是以大家把药泥涂抹在脸上,不是那种绿油油的药泥,衙役便不会发觉他们在做什么。
余盼暖摸了摸脸上冒出来的小疙瘩,拿出之前外祖父在县城给她玩的小镜子照了照,看到脸上冒出许多红红的小点子,好奇道:“娘,我是不是生病了,和大家一样?”
余盼暖不懂绕绕弯弯的计策,以为大家涂了药泥就长疹子,是因为用了药所以生病了。
其实她不害怕,只是不懂医理,所以对这药泥神奇的功效感到很困惑。
卢舟舟揉揉女儿的小脑袋瓜,在她额头上亲了一记,柔声安慰她:“小暖儿别担心,大家算是生病,但也不算,总之这是好事,这样大家才不会受伤害。”

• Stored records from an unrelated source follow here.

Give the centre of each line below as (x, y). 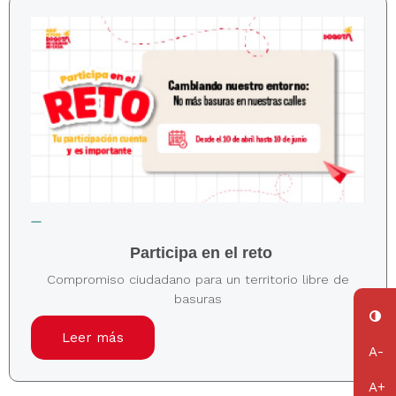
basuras (198, 298)
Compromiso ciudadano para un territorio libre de (198, 279)
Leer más (93, 338)
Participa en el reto (202, 253)
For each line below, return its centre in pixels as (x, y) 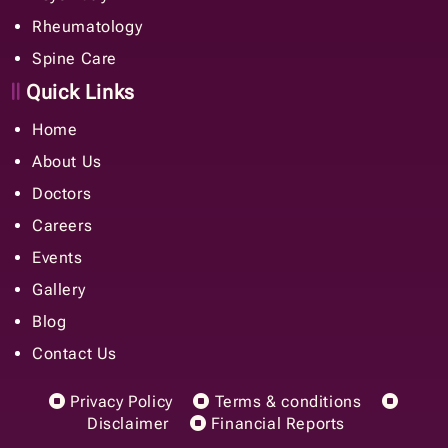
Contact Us (74, 354)
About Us (67, 162)
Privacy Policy (119, 402)
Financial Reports (276, 424)
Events (57, 258)
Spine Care (74, 59)
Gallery (59, 290)
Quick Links (77, 92)

“啊?为什么脸上长出红色点点,就不会受伤害啦?”余盼暖挠挠头,“不过不重要,娘说好那就是好。”
尽管余盼暖时常不能明白大人话里的意思,但不重要,娘亲不会害她!
在离开皇宫前,莲香姑姑说她要快快长大,在外面要听娘亲的话。
她当时和莲香姑姑保证,她会的,她一定会很乖很乖,做娘亲的乖宝宝!
吃过午饭,大家收拾好行装,拖着疲惫的身躯继续赶路。
距离离京过了多少日子,大家已经不会去数,因为他们渐渐意识到,他们心心念念的盛京,可能一辈子都回不去,他们只能往前走。

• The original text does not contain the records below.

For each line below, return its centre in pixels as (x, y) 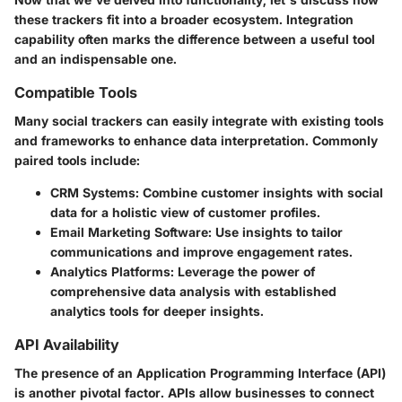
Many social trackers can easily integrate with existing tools (199, 121)
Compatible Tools (76, 92)
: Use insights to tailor (275, 232)
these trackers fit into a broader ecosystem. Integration (184, 19)
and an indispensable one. (96, 58)
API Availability (67, 345)
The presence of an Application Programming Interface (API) (200, 373)
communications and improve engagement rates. (201, 252)
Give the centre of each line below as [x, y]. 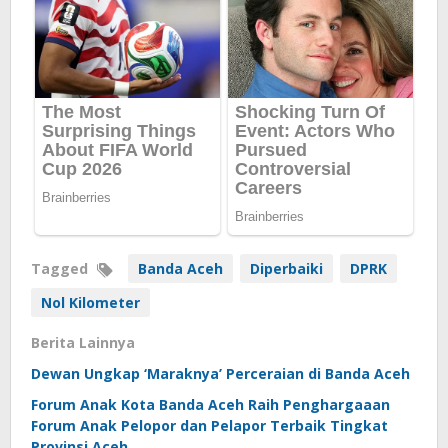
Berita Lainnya [83, 343]
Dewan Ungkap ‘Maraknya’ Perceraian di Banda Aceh [220, 374]
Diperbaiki [286, 269]
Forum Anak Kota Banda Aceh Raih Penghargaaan [210, 405]
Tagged [61, 269]
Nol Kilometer [90, 303]
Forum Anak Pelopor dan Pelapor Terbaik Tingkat [209, 426]
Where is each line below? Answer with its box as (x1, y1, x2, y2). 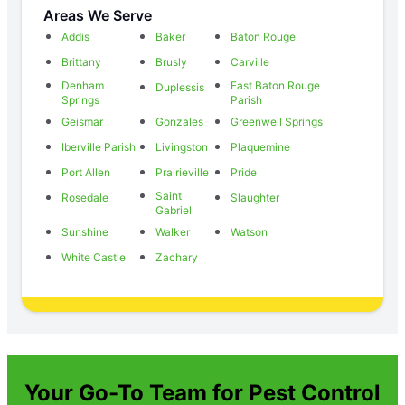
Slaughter (231, 190, 280, 204)
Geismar (61, 114, 103, 128)
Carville (231, 54, 270, 69)
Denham (61, 78, 104, 92)
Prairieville (155, 165, 209, 179)
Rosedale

可前路没什么值得期待的,流放之路的尽头,他们要面对的是无边无涯的苦楚。
人在没有希冀的时候,面对渺茫的前路,行动力会被无限降低。
尹家垫后走在队伍最后,卢家走在队伍最前面。
寒风从一行人身上刮过,风刮在脸上,仿佛在被凌迟。
‘咚’的一声闷响,在队伍后头响起,声响被呜呜风声覆盖,前面的人甚至没听见。
“言儿!快起来。”妇人的惊呼吸引了所有人的视线,前行的人才意识到,有人倒下了。
大家都停下来往后看去,就见一人摔倒在地上,衙役被冷风吹得心烦气躁,看见有人倒下,二话不说就挥着鞭子抽过去。
地上的人被鞭子抽打了几下,也没反应,最后也没站起来。